TASK DIRECTIONS: The task calls for the lines below from the line with "no operator" to the line with "Leave a Reply", both ends included, copied exactly, without any pictures.

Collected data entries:
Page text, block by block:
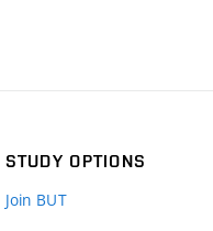
STUDY OPTIONS
Join BUT
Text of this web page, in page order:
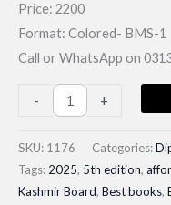
Price: 2200
Format: Colored- BMS-1
Call or WhatsApp on
-
Dispenser
Books|
Master
the
First
+
SKU: 1176 Categories:
Tags: 2025, 5th edition,
Kashmir Board, Best books,
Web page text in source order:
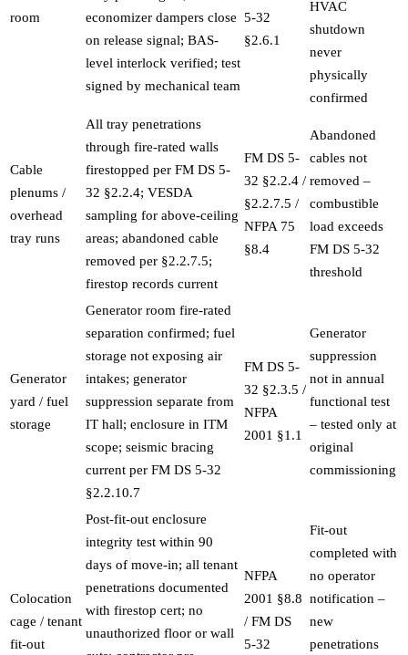
room
economizer dampers close
on release signal; BAS-
level interlock verified; test
signed by mechanical team
5-32
§2.6.1
HVAC
shutdown
never
physically
confirmed
Cable
plenums /
overhead
tray runs
All tray penetrations
through fire-rated walls
firestopped per FM DS 5-
32 §2.2.4; VESDA
sampling for above-ceiling
areas; abandoned cable
removed per §2.2.7.5;
firestop records current
FM DS 5-
32 §2.2.4 /
§2.2.7.5 /
NFPA 75
§8.4
Abandoned
cables not
removed –
combustible
load exceeds
FM DS 5-32
threshold
Generator
yard / fuel
storage
Generator room fire-rated
separation confirmed; fuel
storage not exposing air
intakes; generator
suppression separate from
IT hall; enclosure in ITM
scope; seismic bracing
current per FM DS 5-32
§2.2.10.7
FM DS 5-
32 §2.3.5 /
NFPA
2001 §1.1
Generator
suppression
not in annual
functional test
– tested only at
original
commissioning
Colocation
cage / tenant
fit-out
Post-fit-out enclosure
integrity test within 90
days of move-in; all tenant
penetrations documented
with firestop cert; no
unauthorized floor or wall
NFPA
2001 §8.8
/ FM DS
5-32
Fit-out
completed with
no operator
notification –
new
penetrations
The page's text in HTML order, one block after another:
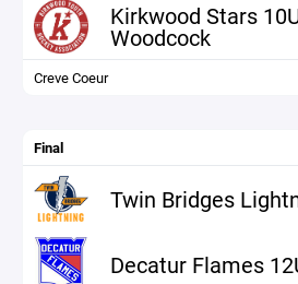
Kirkwood Stars
Woodcock
Creve Coeur
Final
Twin Bridges
Decatur Flames
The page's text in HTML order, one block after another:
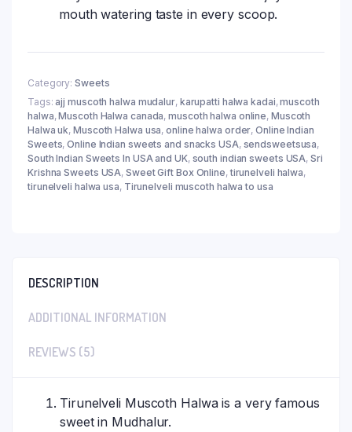
mouth watering taste in every scoop.
Category: Sweets
Tags: ajj muscoth halwa mudalur, karupatti halwa kadai,muscoth
halwa,Muscoth Halwa canada,muscoth halwa online, Muscoth
Halwa uk,Muscoth Halwa usa,online halwa order,Online Indian
Sweets,Online Indian sweets and snacks USA, sendsweetsusa,
South Indian Sweets In USA and UK, south indian sweets USA,Sri
Krishna Sweets USA,Sweet Gift Box Online,tirunelveli halwa,
tirunelveli halwa usa, Tirunelveli muscoth halwa to usa
DESCRIPTION
ADDITIONAL INFORMATION
REVIEWS (5)
Tirunelveli Muscoth Halwa is a very famous
sweet in Mudhalur.
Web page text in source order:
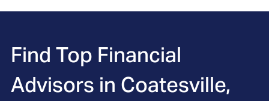
Find Top Financial
Advisors in Coatesville,
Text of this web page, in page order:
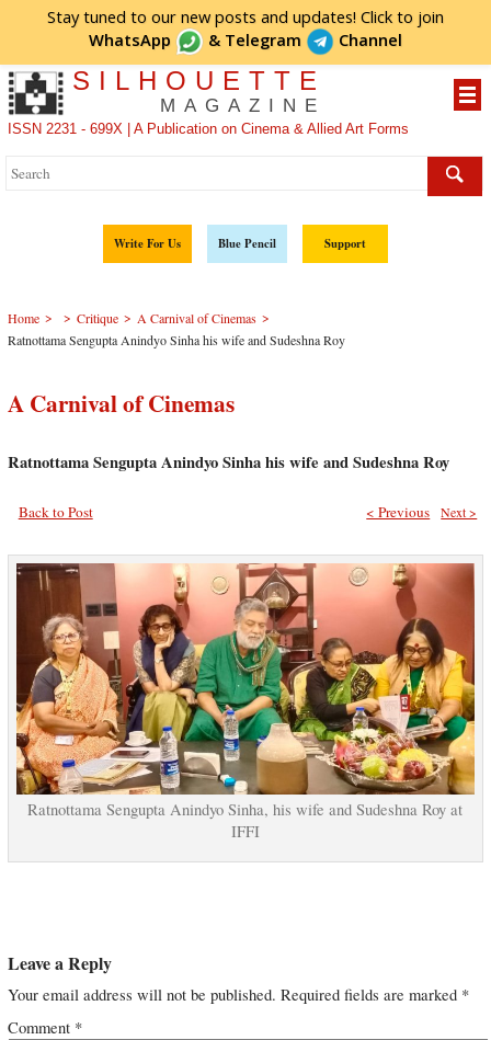
Stay tuned to our new posts and updates! Click to join
WhatsApp
& Telegram Channel
SILHOUETTE
MAGAZINE
ISSN 2231 - 699X | A Publication on Cinema & Allied Art Forms
Write For Us Blue Pencil Support
Home > > Critique > A Carnival of Cinemas >
Ratnottama Sengupta Anindyo Sinha his wife and Sudeshna Roy
A Carnival of Cinemas
Ratnottama Sengupta Anindyo Sinha his wife and Sudeshna Roy
Back to Post Next >
< Previous
Ratnottama Sengupta Anindyo Sinha, his wife and Sudeshna Roy at
IFFI
Leave a Reply
Your email address will not be published. Required fields are marked *
Comment *
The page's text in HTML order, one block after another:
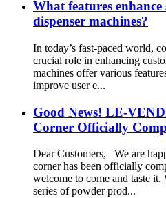
What features
dispenser machines?
In today’s fast-paced world,
crucial role in enhancing
machines offer various
improve user e...
Good News! LE-
Corner Officially
Dear Customers, We are
corner has been officially
welcome to come and taste
series of powder prod...
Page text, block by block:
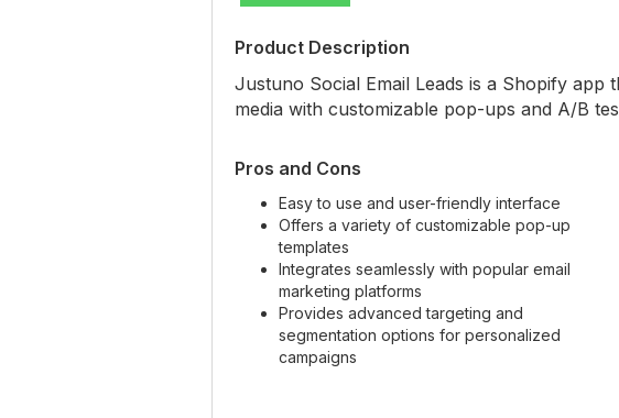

OUTPUT FOR THIS TASK:
no operator
notification –
new
penetrations
The page's text in HTML order, one block after another:
Kirkwood Stars
Woodcock
Creve Coeur
Final
Twin Bridges
Decatur Flames
The page's text in HTML order, one block after another:
mouth watering taste in every scoop.
Category: Sweets
Tags: ajj muscoth halwa mudalur, karupatti halwa kadai,muscoth
halwa,Muscoth Halwa canada,muscoth halwa online, Muscoth
Halwa uk,Muscoth Halwa usa,online halwa order,Online Indian
Sweets,Online Indian sweets and snacks USA, sendsweetsusa,
South Indian Sweets In USA and UK, south indian sweets USA,Sri
Krishna Sweets USA,Sweet Gift Box Online,tirunelveli halwa,
tirunelveli halwa usa, Tirunelveli muscoth halwa to usa
DESCRIPTION
ADDITIONAL INFORMATION
REVIEWS (5)
Tirunelveli Muscoth Halwa is a very famous
sweet in Mudhalur.
Web page text in source order:
Find Top Financial
Advisors in Coatesville,
Text of this web page, in page order:
Stay tuned to our new posts and updates! Click to join
WhatsApp
& Telegram Channel
SILHOUETTE
MAGAZINE
ISSN 2231 - 699X | A Publication on Cinema & Allied Art Forms
Write For Us Blue Pencil Support
Home > > Critique > A Carnival of Cinemas >
Ratnottama Sengupta Anindyo Sinha his wife and Sudeshna Roy
A Carnival of Cinemas
Ratnottama Sengupta Anindyo Sinha his wife and Sudeshna Roy
Back to Post Next >
< Previous
Ratnottama Sengupta Anindyo Sinha, his wife and Sudeshna Roy at
IFFI
Leave a Reply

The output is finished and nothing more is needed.